There are no easy solutions here to any struggle, and as Clare’s quest undergoes setback after setback, as one struggle falls away, several more rise to take their place. To know one’s own place appears to be the only answer to finding something even close to contentedness, though even that is beset by unlimited struggle, and Clare’s own place is a wretched, charred spot in the wake of the trauma she’s experienced. Revenge will not save her, and she seems to know that, but hers is not a conscious choice. It’s a duty, a mark of respect for the hope that she’s lost, the only thing that kept her moving forward then, now driving her forward in a furious cross-country sprint. She’ll endure anything, for she already has; she’ll force Billy to endure anything too, though their shared torment at the hands of British men will gradually come to complicate their prescribed relationship. Clare knows no better than to bully this young black man, though it’s an indication of Kent’s intelligence as a writer that she neither condemns this character for her flaws nor supplies her with crass redemption as her attitudes soften.

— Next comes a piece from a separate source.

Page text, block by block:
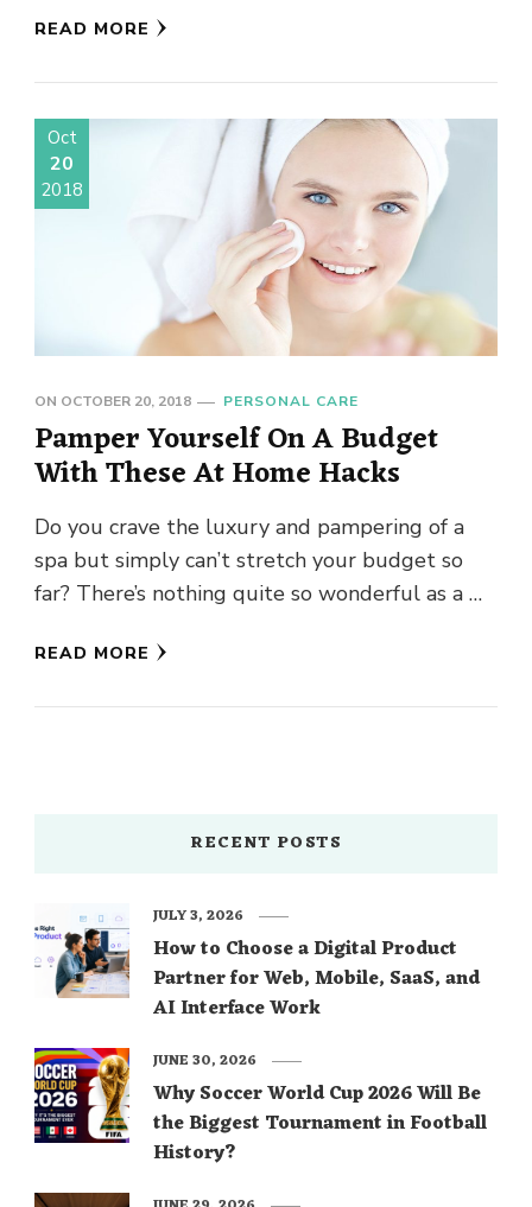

Franciosi is tender and frightening as Clare, a woman stripped bare to her fundamental emotional drives, unable to prevent them from flailing wildly at whatever, or whoever, crosses her path. She keeps her portrayal anchored by a vivid sense of who this woman is, settling each of those intense emotions within a firm character foundation. Ganambarr’s Billy is somewhat bemused by all this crazy white silliness, though his existence is one of similar extremes, and he’s incredibly expressive in the part with apparently minimal effort. Such complex figures make The Nightingale a highly rewarding watch, even as it feels like your hopes and expectations of it are constantly being thwarted. Like The Babadook, this story situates two damaged souls in the midst of a punishing genre picture, and tests them to their limits, exploring the fullest breadth of what they can express and of what that picture can achieve. It’s a rocky path that Kent has set herself along, but it’s the bumps in the road that produce the biggest responses. May that rocky path stretch on forever!
This review is from the Sundance London Film Festival. The Nightingale will be released on August 2nd by IFC Films.